[Items from a dataset]
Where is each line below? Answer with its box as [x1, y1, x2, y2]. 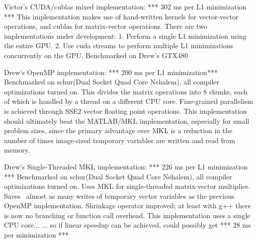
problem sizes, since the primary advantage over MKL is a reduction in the [4, 125, 233, 136]
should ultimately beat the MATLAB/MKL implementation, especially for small [4, 115, 250, 126]
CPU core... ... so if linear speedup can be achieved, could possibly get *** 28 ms [4, 220, 251, 230]
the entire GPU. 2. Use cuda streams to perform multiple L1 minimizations [4, 40, 234, 51]
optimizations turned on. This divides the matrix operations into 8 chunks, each [4, 86, 248, 96]
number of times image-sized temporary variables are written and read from [4, 135, 235, 145]
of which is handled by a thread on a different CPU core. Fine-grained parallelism [4, 96, 253, 106]
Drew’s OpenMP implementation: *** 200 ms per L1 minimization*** [4, 67, 218, 77]
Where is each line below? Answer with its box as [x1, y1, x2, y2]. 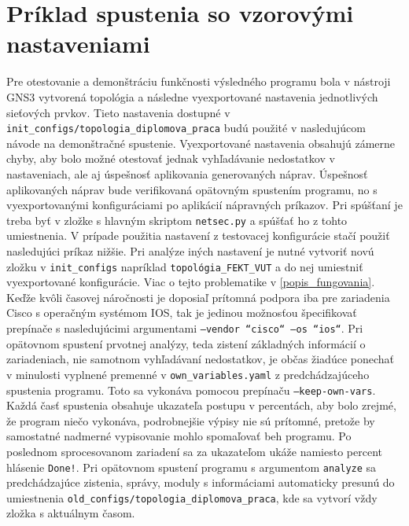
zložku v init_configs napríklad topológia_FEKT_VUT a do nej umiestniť [6, 258, 363, 274]
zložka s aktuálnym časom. [6, 505, 135, 521]
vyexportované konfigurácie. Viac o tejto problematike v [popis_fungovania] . [6, 274, 375, 290]
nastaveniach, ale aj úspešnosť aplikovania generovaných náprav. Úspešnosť [6, 165, 368, 182]
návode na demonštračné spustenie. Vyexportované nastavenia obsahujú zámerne [6, 134, 396, 151]
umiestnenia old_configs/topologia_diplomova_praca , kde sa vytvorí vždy [6, 489, 378, 506]
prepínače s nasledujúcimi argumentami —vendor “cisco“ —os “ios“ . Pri [6, 320, 363, 336]
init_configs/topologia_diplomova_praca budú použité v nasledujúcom [6, 120, 366, 136]
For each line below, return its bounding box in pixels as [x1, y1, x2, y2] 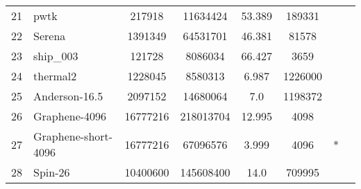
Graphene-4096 [33, 108, 107, 124]
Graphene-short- [33, 128, 113, 144]
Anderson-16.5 [33, 88, 103, 104]
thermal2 [33, 68, 77, 84]
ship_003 [33, 48, 78, 64]
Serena [33, 28, 66, 44]
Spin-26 [33, 164, 70, 180]
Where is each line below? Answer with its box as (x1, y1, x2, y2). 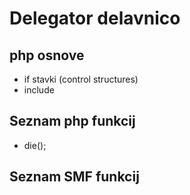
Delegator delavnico (9, 7, 181, 30)
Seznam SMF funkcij (9, 168, 140, 186)
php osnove (9, 47, 85, 64)
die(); (23, 139, 47, 151)
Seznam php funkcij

** WORK TO BE COMPLETED **
Search the records for the word "core" and copy every line where it occurs.

** TASK RESPONSE **
CPU core... ... so if linear speedup can be achieved, could possibly get *** 28 ms [4, 220, 251, 230]
of which is handled by a thread on a different CPU core. Fine-grained parallelism [4, 96, 253, 106]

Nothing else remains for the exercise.